*** INPUT FOR THIS TASK
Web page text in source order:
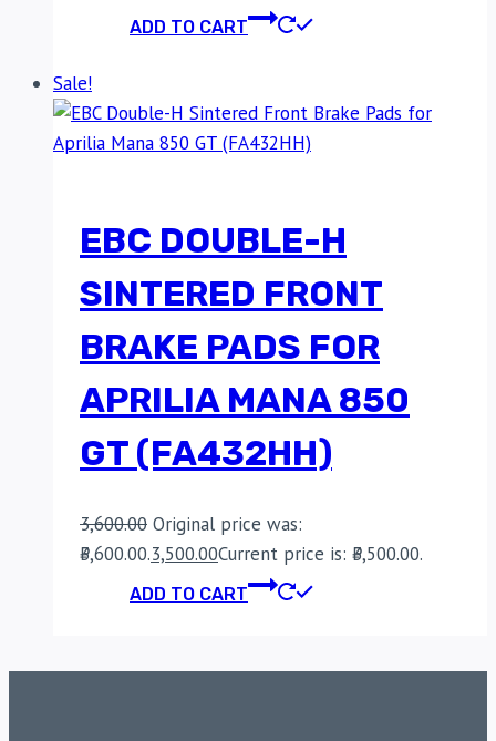
ADD TO CART
Sale!
EBC DOUBLE-H
SINTERED FRONT
BRAKE PADS FOR
APRILIA MANA 850
GT (FA432HH)
3,600.00 Original price was:
₹3,600.00.3,500.00Current price is: ₹3,500.00.
ADD TO CART
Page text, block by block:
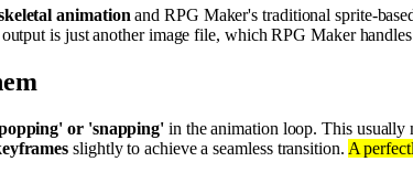
animation and RPG Maker's traditional sprite-
is just another image file, which RPG Maker
or 'snapping' in the animation loop. This usually
slightly to achieve a seamless transition. A
******
AIM OF THE TASK:
Whenever the word "animation" occurs in a line above, copy that line.

WRITTEN ANSWER:
animation and RPG Maker's traditional sprite-
or 'snapping' in the animation loop. This usually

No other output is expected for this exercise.